== PROBLEM DETAILS ==
Working from the data below, write out exactly the lines from its first through the line that contains "to mask the", both ends included and pictures omitted.

== EXCERPTED RECORDS ==

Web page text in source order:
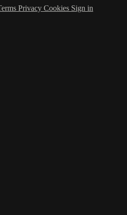
Privacy Cookies Sign in
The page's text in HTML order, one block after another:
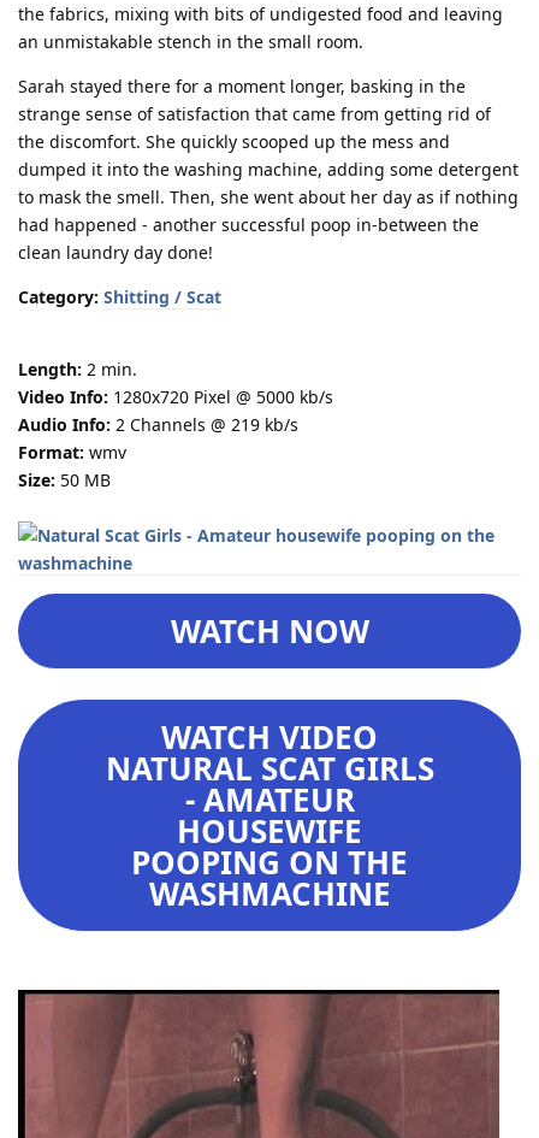
the fabrics, mixing with bits of undigested food and leaving
an unmistakable stench in the small room.
Sarah stayed there for a moment longer, basking in the
strange sense of satisfaction that came from getting rid of
the discomfort. She quickly scooped up the mess and
dumped it into the washing machine, adding some detergent
to mask the smell. Then, she went about her day as if nothing
had happened - another successful poop in-between the
clean laundry day done!
Category: Shitting / Scat
Length: 2 min.
Video Info: 1280x720 Pixel @ 5000 kb/s
Audio Info: 2 Channels @ 219 kb/s
Format: wmv
Size: 50 MB
WATCH NOW
WATCH VIDEO
NATURAL SCAT GIRLS
- AMATEUR
HOUSEWIFE
POOPING ON THE
WASHMACHINE

== SOLVED EXERCISE ==
Web page text in source order:
Privacy Cookies Sign in
The page's text in HTML order, one block after another:
the fabrics, mixing with bits of undigested food and leaving
an unmistakable stench in the small room.
Sarah stayed there for a moment longer, basking in the
strange sense of satisfaction that came from getting rid of
the discomfort. She quickly scooped up the mess and
dumped it into the washing machine, adding some detergent
to mask the smell. Then, she went about her day as if nothing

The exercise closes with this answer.